▸ **Task objective**:
Of all the lines in the entries below, give again exactly those starting at the line containing "L’instruction +switch+ est" and ending at the line containing "pas appelé. (26, 64)", both ends included, and no others.

Source records Start Marker

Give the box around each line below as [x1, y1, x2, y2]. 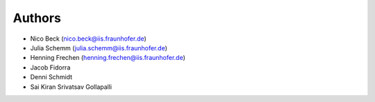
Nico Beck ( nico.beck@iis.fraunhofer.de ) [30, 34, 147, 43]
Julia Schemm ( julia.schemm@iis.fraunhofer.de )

Source records End Marker
Source records Start Marker

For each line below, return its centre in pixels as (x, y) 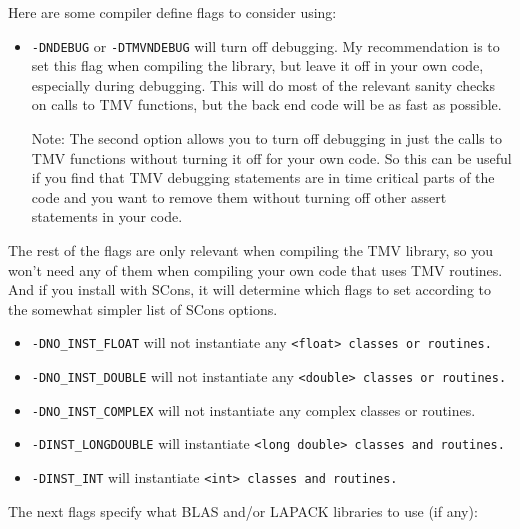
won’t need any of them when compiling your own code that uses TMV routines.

Source records End Marker
Source records Start Marker

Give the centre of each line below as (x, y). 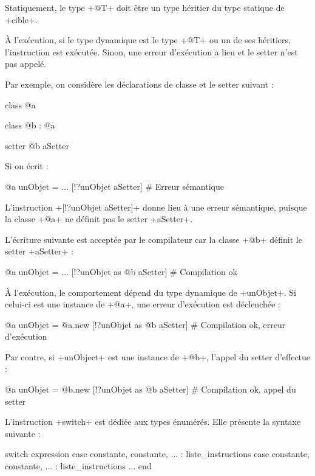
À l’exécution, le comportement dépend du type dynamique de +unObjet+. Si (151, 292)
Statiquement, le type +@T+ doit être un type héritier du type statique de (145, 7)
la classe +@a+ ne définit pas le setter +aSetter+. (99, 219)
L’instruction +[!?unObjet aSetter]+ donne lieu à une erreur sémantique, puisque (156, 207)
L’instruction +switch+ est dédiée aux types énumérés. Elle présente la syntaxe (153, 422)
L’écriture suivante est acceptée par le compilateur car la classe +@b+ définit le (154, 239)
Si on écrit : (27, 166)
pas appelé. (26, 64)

Source records End Marker

▸ **Result**:
L’instruction +switch+ est dédiée aux types énumérés. Elle présente la syntaxe (153, 422)
L’écriture suivante est acceptée par le compilateur car la classe +@b+ définit le (154, 239)
Si on écrit : (27, 166)
pas appelé. (26, 64)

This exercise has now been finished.